Clark felt that in Nolan he had come across ‘a natural painter’ with ‘a fresh way of seeing’ a new and extraordinary country. Nolan’s paintings had impressed Clark partly because they were underpinned by such a sure sense of tonality, achieved in large part through the use of Ripolin enamel on board, a medium that enabled colours to be modulated and blended together quickly and easily to create form and distance. Clark’s first encounter with Nolan’s painting was timely in the sense that it reinforced ideas that he was currently formulating into a book about landscape painting. The final chapter of Clark’s Landscape into Art (1949) encapsulates the zeitgeist of the immediate post-war period, and betrays Clark’s own deeply felt sense of fatalism about the recent horrors of concentration camps and the atomic bomb.10 At a deeper level, Clark’s enthusiasm for Australian painting, and for Nolan’s work in particular, can be seen within the context of his views about the state of contemporary art in Europe in the post-war period. Clark wrote: ‘it may now seem that the extremely esoteric and specialized work which meets with the approval of the few is so lacking in fundamental humanity that it will die of inbreeding. This is a tenable view, but I believe it to be mistaken.’11


After Nolan’s move to England, Clark continued to affirm his confidence in his talent by regularly buying paintings and lending them back to major exhibitions when needed. They enjoyed a lifelong friendship. Sidney and Cynthia were regular visitors to Clark’s home at Saltwood and in his autobiography Clark predicted that ‘When time has weeded out [Nolan’s] colossal output and the didactic snobbery of abstract art has declined, he will be of even greater renown.’12


Although Kenneth Clark and Sidney Nolan shared a friendship of remarkable longevity, it was arguably Bryan Robertson who was more significant in consolidating Nolan’s reputation in Britain. Appointed as Director of the Whitechapel Gallery in 1952, Robertson saw that his mission was to enrich the lives of those living in the East End with an eclectic mixture of lively, life-affirming art. In Robertson’s view, much of the best painting being produced in the post-war years, both in Britain and overseas was abstract, but Nolan’s unique form of figuration was a notable exception.


To understand Robertson’s appreciation for Nolan’s work is key to understanding the central position that Nolan came to hold within the British art world. For a retrospective exhibition held in 1979 at the Arts Centre, New Metropole, Folkestone, Robertson wrote a catalogue introduction in which he compared Nolan’s painting to the ‘poetic imagery and atmosphere’ of Aaron Copland’s music.
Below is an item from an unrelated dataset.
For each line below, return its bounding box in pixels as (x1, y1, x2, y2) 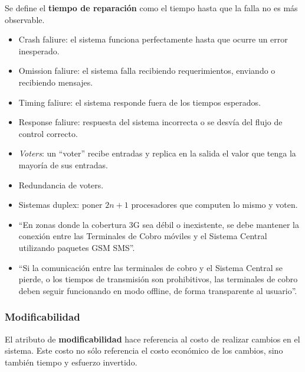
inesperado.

Nolan’s work had ‘certain energetic qualities that relate to popular art’. Robertson continued:


some of his paintings bring to mind the properties and style of the very best, most alive and intelligent pictorial journalism, or cinematic images projected onto a wide screen in Technicolor. Projection is an operative word in this context, for there is something about Nolan’s work … which makes you forget about painting as painting in the first impact of its imagery. His pictures seem to be imaginative projections instantaneously realized with no sign of labour or contrivance, almost like lantern slides flashed onto a white background … At their true level, as paintings, these pictures are extraordinarily beautiful and compelling and Nolan often manages to synthesize a sweet, muscular lyricism with a singularly rich and dynamic handling of thin pigment.13


Within this description is discernible Robertson’s critical opposition to the dreary, dun-coloured impasto of so much post-war British figurative painting, where the artists’ almost willful dedication to hard-slog and abstinence from colour was like a perpetuation of wartime rationing and austerity. In the late 1970s many London art schools still taught that a painting couldn’t be any good without a struggle. Nolan’s flickering images which, to Robertson, seemed to be instantaneously conjured up ‘with no sign of labour or contrivance’ were the perfect antidote to all that post-war gloom.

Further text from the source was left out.